* **Task**
Leaving the pictures aside, repeat the entries exactly.

------ Material provided

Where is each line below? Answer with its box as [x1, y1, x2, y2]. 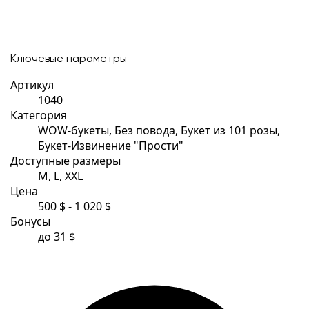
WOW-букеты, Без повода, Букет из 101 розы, [38, 122, 280, 138]
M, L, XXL [38, 168, 83, 183]
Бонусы [10, 213, 50, 229]
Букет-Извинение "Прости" [38, 137, 183, 153]
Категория [10, 107, 67, 123]
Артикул [10, 77, 54, 92]
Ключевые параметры [10, 53, 127, 65]
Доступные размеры [10, 152, 121, 168]
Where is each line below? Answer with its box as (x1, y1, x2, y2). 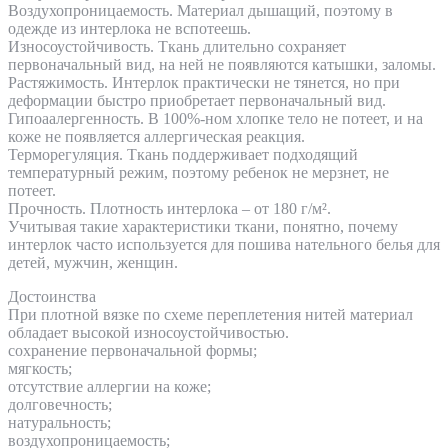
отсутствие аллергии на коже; (8, 378, 211, 396)
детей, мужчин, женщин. (8, 254, 178, 272)
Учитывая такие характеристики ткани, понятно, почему (8, 218, 398, 236)
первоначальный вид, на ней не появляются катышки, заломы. (8, 56, 436, 74)
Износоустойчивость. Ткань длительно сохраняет (8, 38, 346, 56)
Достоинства (8, 288, 96, 306)
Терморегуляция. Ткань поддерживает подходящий (8, 146, 358, 164)
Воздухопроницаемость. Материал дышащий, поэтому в (8, 2, 393, 20)

------------

* **Written solution**
Where is each line below? Answer with its box as [x1, y1, x2, y2]. 
WOW-букеты, Без повода, Букет из 101 розы, [38, 122, 280, 138]
M, L, XXL [38, 168, 83, 183]
Бонусы [10, 213, 50, 229]
Букет-Извинение "Прости" [38, 137, 183, 153]
Категория [10, 107, 67, 123]
Артикул [10, 77, 54, 92]
Ключевые параметры [10, 53, 127, 65]
Доступные размеры [10, 152, 121, 168]
Where is each line below? Answer with its box as (x1, y1, x2, y2). 
отсутствие аллергии на коже; (8, 378, 211, 396)
детей, мужчин, женщин. (8, 254, 178, 272)
Учитывая такие характеристики ткани, понятно, почему (8, 218, 398, 236)
первоначальный вид, на ней не появляются катышки, заломы. (8, 56, 436, 74)
Износоустойчивость. Ткань длительно сохраняет (8, 38, 346, 56)
Достоинства (8, 288, 96, 306)
Терморегуляция. Ткань поддерживает подходящий (8, 146, 358, 164)
Воздухопроницаемость. Материал дышащий, поэтому в (8, 2, 393, 20)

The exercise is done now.